The body of the function above was indeed generated by Codex ("best of 20" with temperature 0.5, first try) - and does just what it should. (Admittedly, there is some ambiguity in the doc string instruction - what does it mean exactly to "contain numbers"? Codex decides for "contain only numbers" - which was intended.)
Now we can be happy with what Codex gives us and go on. Or we can wonder whether Codex' implementation is really the best solution to the problem. The following two lines of code also perform the task, without the cumbersome for
-loop and case distinctions:
right_of_cell = df.iloc[cell_indices[0], cell_indices[1] + 1:]
return pd.to_numeric(right_of_cell, errors="coerce").notnull().sum()

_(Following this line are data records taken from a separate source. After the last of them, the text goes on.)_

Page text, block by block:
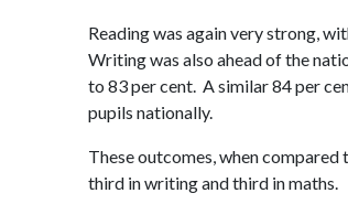
Reading was again very strong,
Writing was also ahead of the
to 83 per cent. A similar 84 per
pupils nationally.
These outcomes, when
third in writing and third in maths.
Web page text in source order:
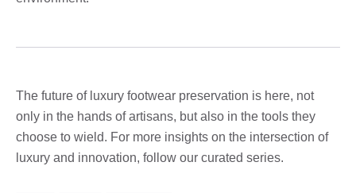
The future of luxury footwear preservation is here, not
only in the hands of artisans, but also in the tools they
choose to wield. For more insights on the intersection of
luxury and innovation, follow our curated series.
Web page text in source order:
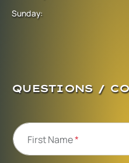
Sunday:
QUESTIONS /
First Name*
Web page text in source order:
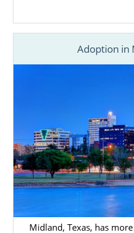
Adoption in
Midland, Texas, has
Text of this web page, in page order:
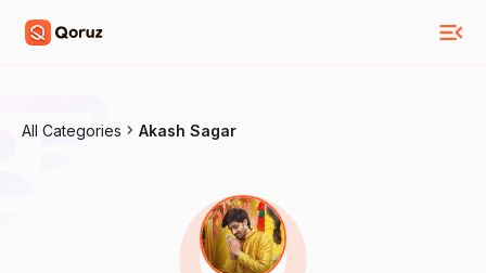
All Categories Akash Sagar
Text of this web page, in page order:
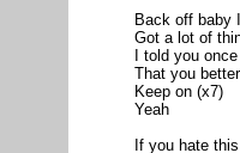
Back off baby
Got a lot of
I told you
That you
Keep on (x7)
Yeah
If you hate this
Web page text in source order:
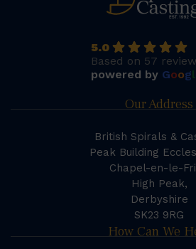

Due to the effects of anchor and automation bias, we might be inclined to stick to Codex' suggestions, even if there are better alternatives at hand. This would result in worse code. (Which of the two function bodies above is to be preferred depends of course on the context and also on taste.)
In general, it seems to me that Codex' completions are often too lengthy and don't make use of handy built-in functions like to_numeric
.
Conclusion
Codex is a fascinating tool that showcases the current state of deep learning. For practical purposes, however, it should be used with caution, since using Codex might actually make you write worse code.